Arrêt n° 037/2009, Audience publique du 30 juin 2009, Pourvoi n° 105/2003/PC du 13 novembre 2003, Affaire : ABB LUMUS GLOBAL SPA (Conseil : Maître Joseph MILANDOU, Avocat à la Cour) contre BASSEYISSILA Jean Robert et autres.- Recueil de Jurisprudence n° 13, Janvier-Juin 2009, p. 97 (- Injonction de payer - violation aussi bien de l’article 130 de la loi n° 22-92 du 20 juillet 1992 portant organisation du pouvoir judiciaire en republique du congo, de l’article 1er de l’acte uniforme portant organisation des procedures simplifiees de recouvrement et des voies d’execution – - Ccja - defaut ou une insuffisance de motif (non) : rejet.
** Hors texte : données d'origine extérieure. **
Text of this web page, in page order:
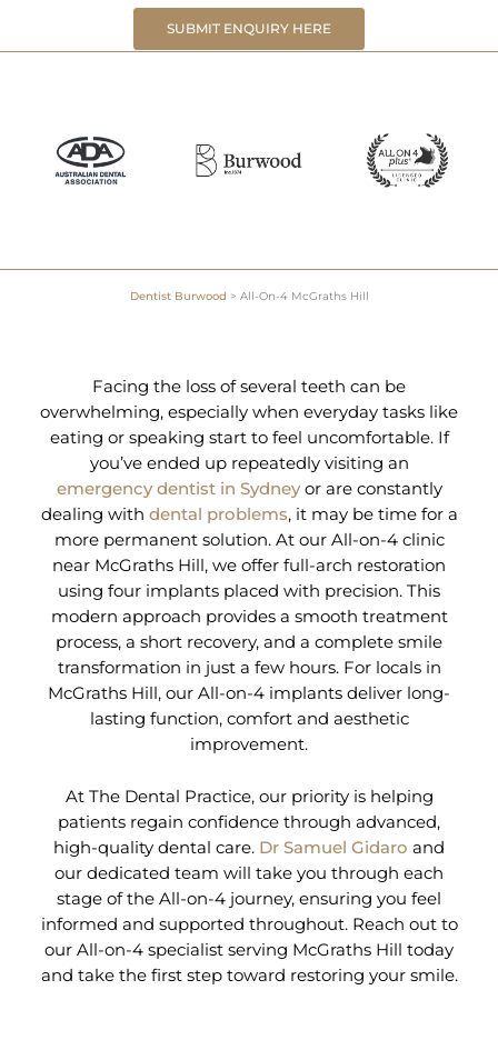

Article 1 aupsrve)
Cour
Commune de Justice et d'Arbitrage (CCJA)
Arrêt du 30/06/2009
VIOLATION
AUSSI BIEN DE L'ARTICLE 130 DE LA LOI N° 22-92 DU 20 JUILLET 1992 PORTANT
ORGANISATION DU POUVOIR JUDICIAIRE EN REPUBLIQUE DU CONGO, DE L'ARTICLE 1ER DE
L'ACTE UNIFORME PORTANT ORGANISATION DES PROCEDURES SIMPLIFIEES DE RECOUVREMENT
ET DES VOIES D'EXECUTION QU'UN DEFAUT OU UNE INSUFFISANCE DE MOTIF : REJET
S'il
ne peut être contesté que les conflits sociaux ressortissent à la compétence de
la juridiction du travail, il reste qu'en l'espèce, la requête portée devant le
Tribunal de Commerce de Pointe-Noire, dont le jugement a fait l'objet d'appel
et donné lieu à l'arrêt attaqué, n'est pas une assignation en paiement des
dommages-intérêts pour rupture abusive ou irrégulière du contrat de travail,
mais une procédure de recouvrement d'une créance contre une société
commerciale, en l'occurrence ABB LUMUS GLOBAL SPA ; en d'autres termes, il
n'était pas demandé au Tribunal de Commerce de Pointe-Noire de trancher une
contestation en matière sociale, mais plutôt d'ordonner le paiement d'une
créance qui représente le montant des retenues illicites opérées par la
demanderesse au pourvoi sur les droits légaux et conventionnels des défendeurs,
droits calculés par la Direction Régionale du Travail, et que la demanderesse a
accepté de payer ; une créance dont le montant est accepté par le débiteur est
une créance certaine ; elle est dite liquide lorsque son montant est connu
comme en l'espèce ; enfin, elle est exigible lorsque le débiteur ne peut se
prévaloir d'un quelconque délai légal ou conventionnel pour en différer le
paiement comme en l'espèce ; en outre, pour confirmer le jugement en date du 18
octobre 2002 du Tribunal de Commerce de Pointe-Noire, la Cour d'Appel de
Pointe-Noire a retenu que « la société ABB LUMUS ne conteste pas le paiement
desdites primes d'ancienneté ni également ne rapporte pas la preuve de leur
double emploi » ; il suit qu'en statuant comme elle l'a fait, la Cour d'Appel
de Pointe-Noire a suffisamment motivé sa décision et n'a en rien violé les
textes visés aux moyens, lesquels doivent être rejetés comme non fondés.